Drew, I have studied Buddhadharma some, I know and accept we are going to die. No one has made it out alive yet. However, there are better ways to go. We are exposed to enough toxins without doing it on purpose.

"One cigarette maybe but a habit of it (addiction as you put it) is slow suicide."

I'm not trying to insult you, you were the one saying it was not harmful.

"Both my grandfathers died of lung cancer. I know they had painful deaths. Should I spend my whole life looking forward to a pleasant death?"

Sorry about your grandparents. I hope you were not in the room to watch their last moments of suffering. Life according the the Buddha is about suffering but it is also about reality. The reality is death can be pleasant or unpleasant depending on one's

perspective. Death by lung cancer is never pleasant.

Mike, I agree obesity is a very serious problem, heart disease etc. Heart disease also is a factor of smoking. The rise in diabetes is alarming due to the promulgation of high carb dietary habits. It's an issue of over indulgence. As is any bad habit. I don't begrudge people the occasional vice-we all have them.

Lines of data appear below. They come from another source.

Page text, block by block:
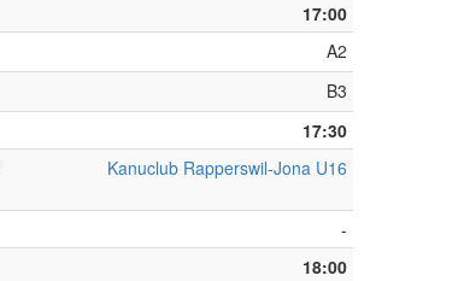
17:00
A2
B3
17:30
Kanuclub Rapperswil-Jona U16
-
18:00
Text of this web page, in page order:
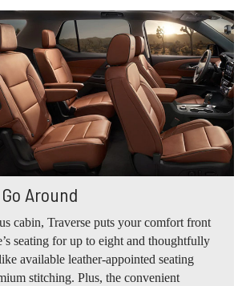
Around
cabin, Traverse puts your comfort front
seating for up to eight and thoughtfully
available leather-appointed seating
stitching. Plus, the convenient
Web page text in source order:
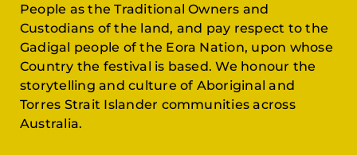
People as the Traditional Owners and
Custodians of the land, and pay respect to the
Gadigal people of the Eora Nation, upon whose
Country the festival is based. We honour the
storytelling and culture of Aboriginal and
Torres Strait Islander communities across
Australia.
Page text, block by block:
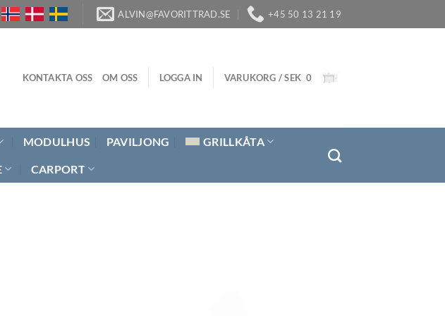
ALVIN@FAVORITTRAD.SE +45 50 13 21 19
KONTAKTA OSS OM OSS LOGGA IN VARUKORG /SEK 0
MODULHUS PAVILJONG GRILLKÅTA
CARPORT
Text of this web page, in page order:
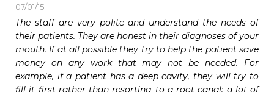
07/01/15
The staff are very polite and understand the needs of
their patients. They are honest in their diagnoses of your
mouth. If at all possible they try to help the patient save
money on any work that may not be needed. For
example, if a patient has a deep cavity, they will try to
fill it first rather than resorting to a root canal; a lot of
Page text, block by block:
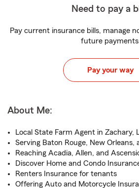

Thanks for your comment. My father died in 1976 so I have come to accept it. However, my kids and my siblings kids never got to meet a very good person. He got to see very few of his grandkids and none of his great grandkids. A sad aspect of enjoying something or being addicted to it.

Obviously, smoking is one of my biggest hot buttons.

I'm curious Drew-how old are you? We all die and could tomorrow for whatever reason-I accept that and know it for reality. we all have the right to chose our vices and I know a lot of Japanese shihans smoke-culture, etc. It just doesn't make it healthy or harmonious with the body. Just mho.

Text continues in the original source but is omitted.